The Kissing Game $36
Box of 25 bonbons, each painted with a kissable pair of red lips. Kissing instructions for lovers — “Loudly,” “Behind the ears,” “Forever” — are printed on the box beneath the candies.
Satin Heart $15
Shiny chocolate-covered almonds in a chocolate jewel box, covered with two layers of chocolate. The exterior or red-colored chocolate has a velvet-like finish.
The Lover’s Helper $15
Heart-shaped chocolate box filled with seven limited edition bonbons. Six are heart-shaped treats representing international traditions of aphrodisiac ingredients, like nutmeg and ginseng. If Mother Nature’s wiles don’t work for you…the seventh is shaped like a certain little blue pill.

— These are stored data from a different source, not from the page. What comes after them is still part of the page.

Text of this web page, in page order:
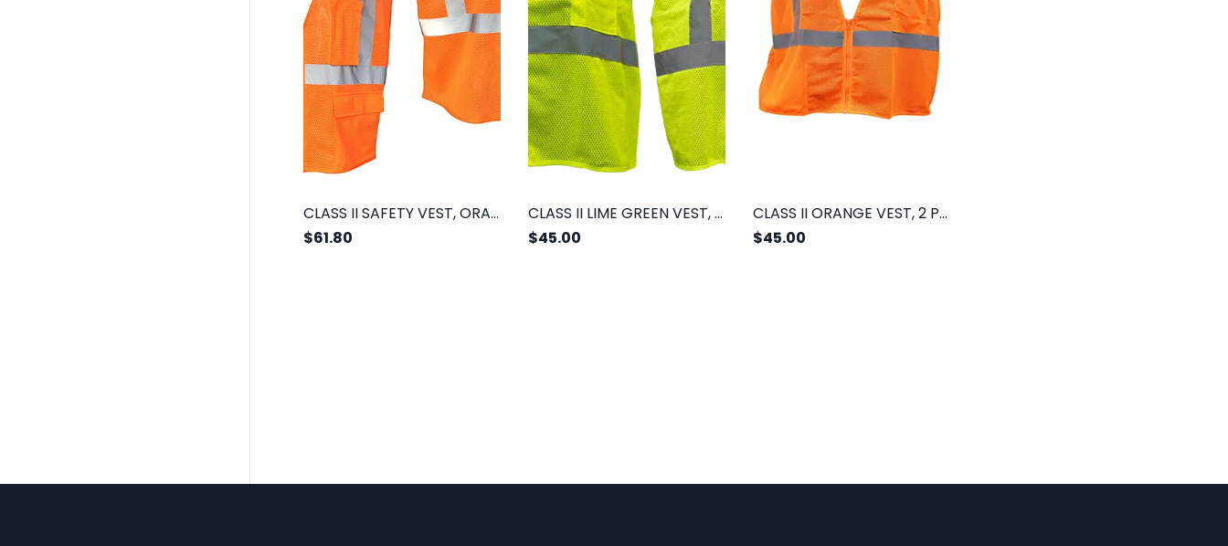
CLASS II SAFETY VEST, ORANGE MESH
$61.80
CLASS II LIME GREEN VEST, 2 POCKETS
$45.00
CLASS II ORANGE VEST, 2 POCKETS
$45.00

While Americans cut back on discretionary spending in 2008 and 2009, premium chocolate sales increased during the recession, according to a 2010 report from research firm Packaged Facts. In 2009, more than $17 billion was spent on the sector that features higher-priced dark chocolates aggressively marketed as high in healthy antioxidants, giving chocolate a sweet advantage as both an accessible luxury and an easy reward for comfort-seeking consumers.
French-born Jacques Torres began his reign as “Mr. Chocolate” in 1999, when he left his job as pastry chef at New York’s Le Cirque and Le Cirque 2000 restaurants.

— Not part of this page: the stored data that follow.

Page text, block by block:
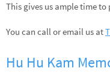
This gives us ample time to
You can call or email us at
Hu Hu Kam
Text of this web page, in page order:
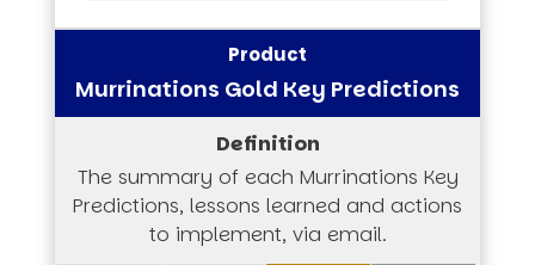
Murrinations Gold Key Predictions
The summary of each Murrinations Key
Predictions, lessons learned and actions
to implement, via email.
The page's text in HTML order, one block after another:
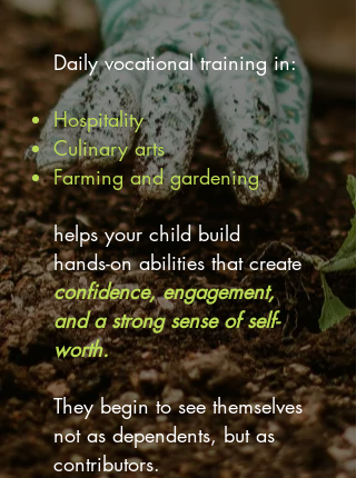
Daily vocational training in:
Hospitality
Culinary arts
Farming and gardening
helps your child build
hands-on abilities that create
confidence, engagement,
and a strong sense of self-
worth.
They begin to see themselves
not as dependents, but as
contributors.
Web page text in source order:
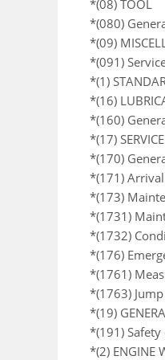
*(08) TOOL
*(080)
*(09)
*(091)
*(1)
*(16)
*(160)
*(17) SERVICE
*(170)
*(171)
*(173)
*(1731)
*(1732)
*(176)
*(1761)
*(1763)
*(19)
*(191)
*(2) ENGINE
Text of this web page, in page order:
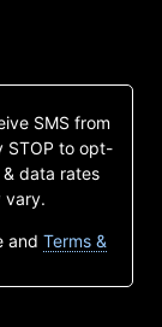
SMS from
STOP to opt-
data rates
vary.
and Terms &
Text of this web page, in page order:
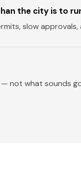
the city is to
slow
not what sounds
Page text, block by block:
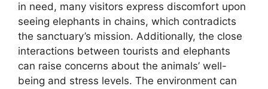
in need, many visitors express discomfort upon
seeing elephants in chains, which contradicts
the sanctuary’s mission. Additionally, the close
interactions between tourists and elephants
can raise concerns about the animals’ well-
being and stress levels. The environment can

A dining stalwart since the 1970s, Le Cirque is known for impressing a society crowd. Torres made headlines by engineering a dessert known as the “chocolate stove,” a miniature appliance of remarkable detail down to tiny chocolate sauce-filled pots.

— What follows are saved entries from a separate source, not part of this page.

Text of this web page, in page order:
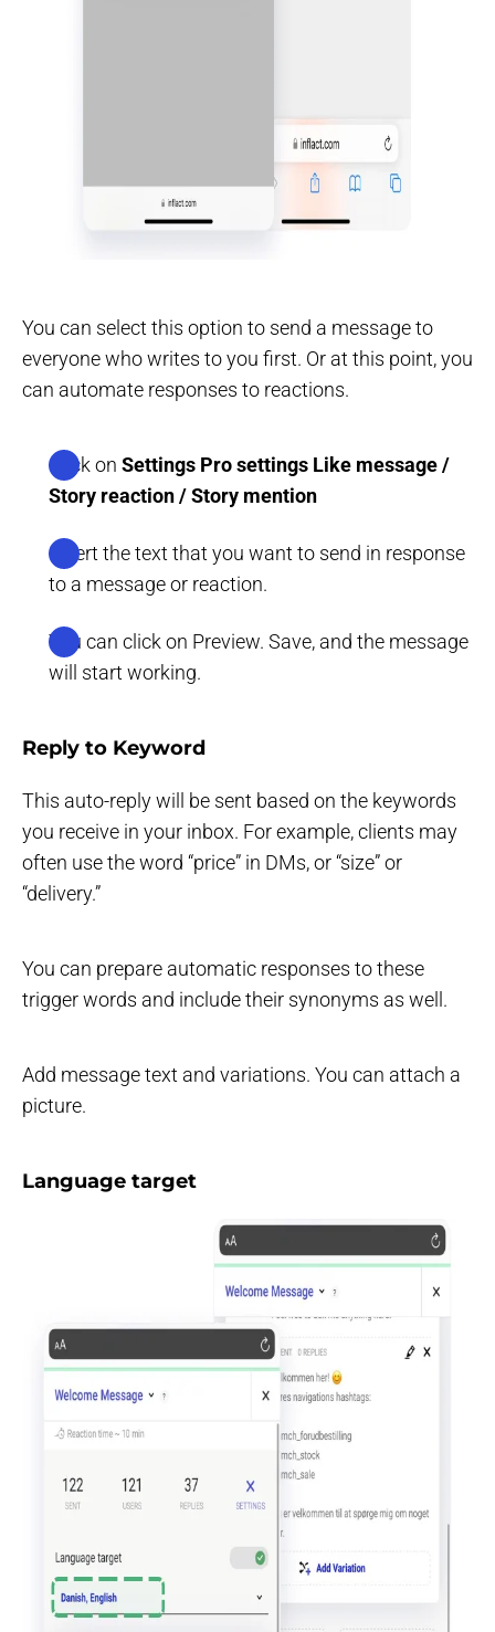
You can select this option to send a message to
everyone who writes to you first. Or at this point, you
can automate responses to reactions.
Click on Settings Pro settings Like message /
Story reaction / Story mention
Insert the text that you want to send in response
to a message or reaction.
You can click on Preview. Save, and the message
will start working.
Reply to Keyword
This auto-reply will be sent based on the keywords
you receive in your inbox. For example, clients may
often use the word “price” in DMs, or “size” or
“delivery.”
You can prepare automatic responses to these
trigger words and include their synonyms as well.
Add message text and variations. You can attach a
picture.
Language target

He opened a small artisanal chocolate factory in a converted warehouse in the DUMBO section of Brooklyn. Torres did much of the painting and construction himself.
“We were the first retail establishment in the neighborhood,” Torres says proudly of his 400-square-foot shop and cafe on a cobblestone-lined block near postcard views of the Brooklyn Bridge.
Today, median household income in the waterfront neighborhood is $148,611 and Torres’ neighboring stores include children’s clothing boutiques and modern furniture retailers.
The tiny space produced an impressive selection of colorful and whimsically-painted bonbons for a few dollars apiece with fillings like Grand Cru, Earl Grey and Key Lime ganache. Tourists walking over the Brooklyn Bridge and art lovers attracted to the area’s burgeoning gallery scene trickled in to shop and stayed for pastries and hot cocoa.
Palm-size rich chocolate chip cookies have made Oprah Winfrey’s list of favorite things. “Wicked” Hot Chocolate, a warm drink spiked with ancho and chipotle peppers, is a warming combination of sweet and smoky.
The DUMBO location is Torres’ most profitable by square foot.
He expanded in 2004 with Jacques Torres Chocolate Haven in Manhattan’s SoHo neighborhood. The 8,000-square foot corporate headquarters features a cacao pond-shaped store and café with a vintage aesthetic, as well as a chocolate factory with windows on the street. Passersby can watch Torres’ team at their intricate handiwork.
Other retail locations followed in Manhattan and at Harrah’s Resort in Atlantic City.
On February 1st, Torres opened his 6th New York City store in the concourse level of Rockefeller Plaza. “There are few places where it’s really New York,” says Torres. “Rockefeller Center is New York.” Torres hopes the location will reach an expanded tourist clientele, in addition to locals working and eating in the neighborhood.
“All the stores are doing well,” he says. Jacques Torres Chocolate made just under $10 million in annual revenue last year.
Now marking more than a decade as a personal brand, the chef/entrepreneur admits to thinking about another Big Apple location on Manhattan’s East Side as well as expanding into other cities. Perhaps a surprise during the brutal winter of 2011, Torres is considering Chicago because, "chocolate sells where it’s cool."
“Snow and rain can hurt you,” says Torres with a smile rarely used when discussing that type of weather, “but, a crisp day of 30 degrees with a little bit of sun?” Just the recipe, it seems, for a hot chocolate break.